**DATA**
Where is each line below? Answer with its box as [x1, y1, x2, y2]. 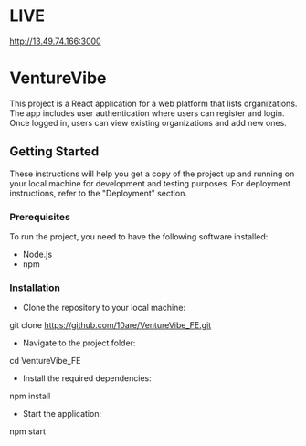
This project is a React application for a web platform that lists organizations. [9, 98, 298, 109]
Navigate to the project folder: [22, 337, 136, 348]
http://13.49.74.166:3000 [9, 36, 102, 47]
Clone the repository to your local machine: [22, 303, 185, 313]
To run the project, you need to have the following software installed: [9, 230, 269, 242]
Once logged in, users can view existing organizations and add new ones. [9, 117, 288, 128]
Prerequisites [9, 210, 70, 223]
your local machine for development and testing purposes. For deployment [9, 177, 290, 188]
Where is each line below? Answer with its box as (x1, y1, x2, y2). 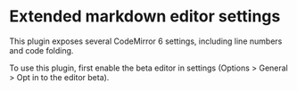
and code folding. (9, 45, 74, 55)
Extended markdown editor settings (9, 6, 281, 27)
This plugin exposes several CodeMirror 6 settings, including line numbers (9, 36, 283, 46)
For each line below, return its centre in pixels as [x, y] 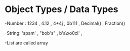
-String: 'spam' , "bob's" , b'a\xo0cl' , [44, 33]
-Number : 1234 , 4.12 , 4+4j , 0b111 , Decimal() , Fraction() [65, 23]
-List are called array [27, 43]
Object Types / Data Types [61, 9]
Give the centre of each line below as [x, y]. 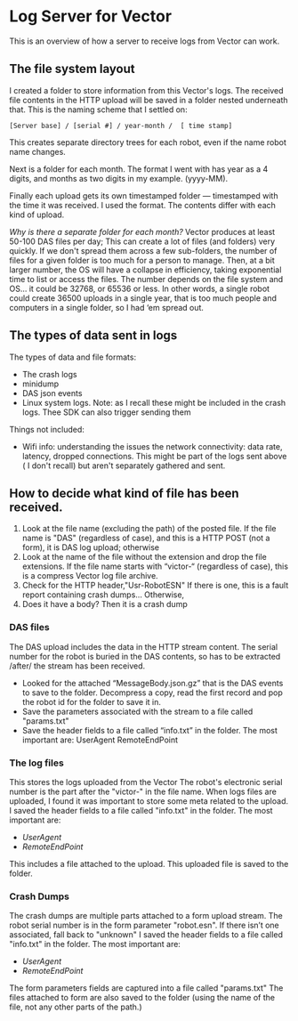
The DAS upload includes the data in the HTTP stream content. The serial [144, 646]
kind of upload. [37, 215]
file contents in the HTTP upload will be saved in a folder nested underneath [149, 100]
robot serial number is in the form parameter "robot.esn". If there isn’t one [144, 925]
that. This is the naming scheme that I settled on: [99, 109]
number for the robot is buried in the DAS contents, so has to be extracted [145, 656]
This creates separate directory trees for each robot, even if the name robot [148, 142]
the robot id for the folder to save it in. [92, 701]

...

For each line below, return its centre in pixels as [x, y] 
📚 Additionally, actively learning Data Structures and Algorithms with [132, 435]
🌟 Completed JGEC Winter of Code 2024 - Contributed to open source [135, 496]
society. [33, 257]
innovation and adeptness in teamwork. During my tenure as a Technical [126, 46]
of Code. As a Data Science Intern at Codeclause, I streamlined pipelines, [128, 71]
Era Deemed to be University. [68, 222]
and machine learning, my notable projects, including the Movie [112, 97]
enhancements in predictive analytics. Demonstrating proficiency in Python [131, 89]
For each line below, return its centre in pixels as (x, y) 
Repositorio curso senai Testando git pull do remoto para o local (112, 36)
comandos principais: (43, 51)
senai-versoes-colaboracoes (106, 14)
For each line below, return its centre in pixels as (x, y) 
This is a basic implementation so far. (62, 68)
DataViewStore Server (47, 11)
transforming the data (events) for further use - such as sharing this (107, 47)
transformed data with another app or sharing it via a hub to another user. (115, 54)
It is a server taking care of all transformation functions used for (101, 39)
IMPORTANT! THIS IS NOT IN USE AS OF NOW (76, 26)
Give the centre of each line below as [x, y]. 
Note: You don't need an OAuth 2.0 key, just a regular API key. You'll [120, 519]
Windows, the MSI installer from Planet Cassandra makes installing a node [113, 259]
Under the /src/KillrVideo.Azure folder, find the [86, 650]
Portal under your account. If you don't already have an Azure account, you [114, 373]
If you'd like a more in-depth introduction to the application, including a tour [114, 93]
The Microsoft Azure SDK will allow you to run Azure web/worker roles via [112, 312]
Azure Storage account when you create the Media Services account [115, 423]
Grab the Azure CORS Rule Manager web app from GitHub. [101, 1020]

**EXERCISE REQUIREMENTS**
Extract from the material all lines containing the string "have".

**RESULT OF THIS EXERCISE**
To run the project, you need to have the following software installed: [9, 230, 269, 242]
Portal under your account. If you don't already have an Azure account, you [114, 373]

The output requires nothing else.